Are you trying to use it with or without a vIOMMU?
If with vIOMMU, are you enabling its support in ovs's other_config?

It is achieved with this (and can be done even if not using vIOMMU):
# ovs-vsctl set Open_vSwitch . other_config:vhost-iommu-support=true

If no vIOMMU is involved, is the guest VFIO module probed with enabled_unsafe_noiommu_mode=Y parameter?

> 
> and
> 
>   "Fail: input rxq (2) can't be greater than max_rx_queues (0) of port 0"
> 
> ?

It might be because no port was successfully initialized.
If we solve first issue, this one may just disappear.



> Thanks

Comment 29 Laurent Vivier 2021-03-30 10:32:37 UTC

(In reply to Maxime Coquelin from comment #28)
> (In reply to Laurent Vivier from comment #27)
...
> > any idea why we have
> > 
> >   "failed to select IOMMU type"
> 
> Are you trying to use it with or without a vIOMMU?
> If with vIOMMU, are you enabling its support in ovs's other_config?

It's without vIOMMU

> It is achieved with this (and can be done even if not using vIOMMU):
> # ovs-vsctl set Open_vSwitch . other_config:vhost-iommu-support=true

My testcase only uses testpmd in guest and host, It doesn't involve ovs.
(to simplify, I'm following https://www.redhat.com/en/blog/hands-vhost-user-warm-welcome-dpdk)

> If no vIOMMU is involved, is the guest VFIO module probed with
> enabled_unsafe_noiommu_mode=Y parameter?
> 

It's on POWER9, and it doesn't seem to have such parameter with vfio.

Comment 30 Laurent Vivier 2021-03-30 10:33:46 UTC

David,

do we support vfio _inside_ a pseries guest?

Comment 31 Maxime Coquelin 2021-03-30 10:43:07 UTC

(In reply to Laurent Vivier from comment #29)
> (In reply to Maxime Coquelin from comment #28)
> > (In reply to Laurent Vivier from comment #27)
> ...
> > > any idea why we have
> > > 
> > >   "failed to select IOMMU type"
> > 
> > Are you trying to use it with or without a vIOMMU?
> > If with vIOMMU, are you enabling its support in ovs's other_config?
> 
> It's without vIOMMU
> 
> > It is achieved with this (and can be done even if not using vIOMMU):
> > # ovs-vsctl set Open_vSwitch . other_config:vhost-iommu-support=true
> 
> My testcase only uses testpmd in guest and host, It doesn't involve ovs.
> (to simplify, I'm following
> https://www.redhat.com/en/blog/hands-vhost-user-warm-welcome-dpdk)
> 
> > If no vIOMMU is involved, is the guest VFIO module probed with
> > enabled_unsafe_noiommu_mode=Y parameter?
> > 
> 
> It's on POWER9, and it doesn't seem to have such parameter with vfio.

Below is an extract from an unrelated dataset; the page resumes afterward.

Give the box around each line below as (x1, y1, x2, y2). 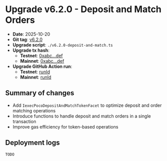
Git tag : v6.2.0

It does not seem it can't be enabled on POWER9:

menuconfig VFIO_NOIOMMU
	bool "VFIO No-IOMMU support"
	depends on VFIO
	help
	  VFIO is built on the ability to isolate devices using the IOMMU.
	  Only with an IOMMU can userspace access to DMA capable devices be
	  considered secure.  VFIO No-IOMMU mode enables IOMMU groups for
	  devices without IOMMU backing for the purpose of re-using the VFIO
	  infrastructure in a non-secure mode.  Use of this mode will result
	  in an unsupportable kernel and will therefore taint the kernel.
	  Device assignment to virtual machines is also not possible with
	  this mode since there is no IOMMU to provide DMA translation.

	  If you don't know what to do here, say N.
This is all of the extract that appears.